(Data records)

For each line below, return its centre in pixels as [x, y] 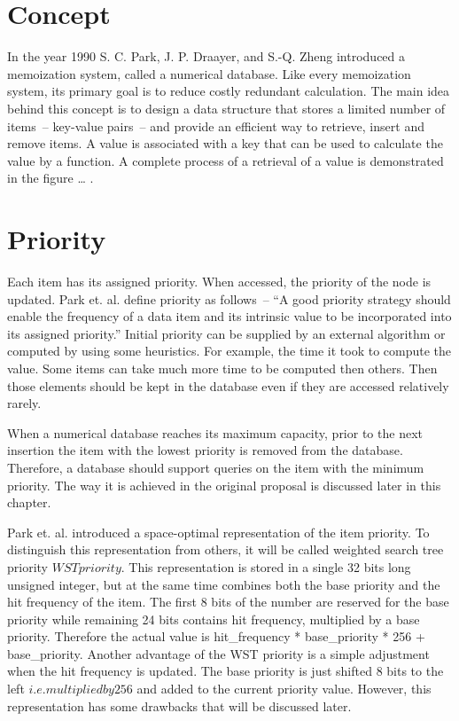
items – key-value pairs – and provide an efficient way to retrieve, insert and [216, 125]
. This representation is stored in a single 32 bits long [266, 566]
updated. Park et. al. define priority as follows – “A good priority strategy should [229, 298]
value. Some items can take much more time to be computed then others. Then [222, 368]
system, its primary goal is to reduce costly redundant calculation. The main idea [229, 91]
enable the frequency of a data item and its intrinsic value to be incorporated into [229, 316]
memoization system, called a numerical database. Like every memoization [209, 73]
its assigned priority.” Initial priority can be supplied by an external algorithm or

*WORK ORDER*:
Your copy should match the records above exactly, except that it contains no pictures.

*SOLUTION TO THIS EXERCISE*:
For each line below, return its centre in pixels as [x, y] 
items – key-value pairs – and provide an efficient way to retrieve, insert and [216, 125]
. This representation is stored in a single 32 bits long [266, 566]
updated. Park et. al. define priority as follows – “A good priority strategy should [229, 298]
value. Some items can take much more time to be computed then others. Then [222, 368]
system, its primary goal is to reduce costly redundant calculation. The main idea [229, 91]
enable the frequency of a data item and its intrinsic value to be incorporated into [229, 316]
memoization system, called a numerical database. Like every memoization [209, 73]
its assigned priority.” Initial priority can be supplied by an external algorithm or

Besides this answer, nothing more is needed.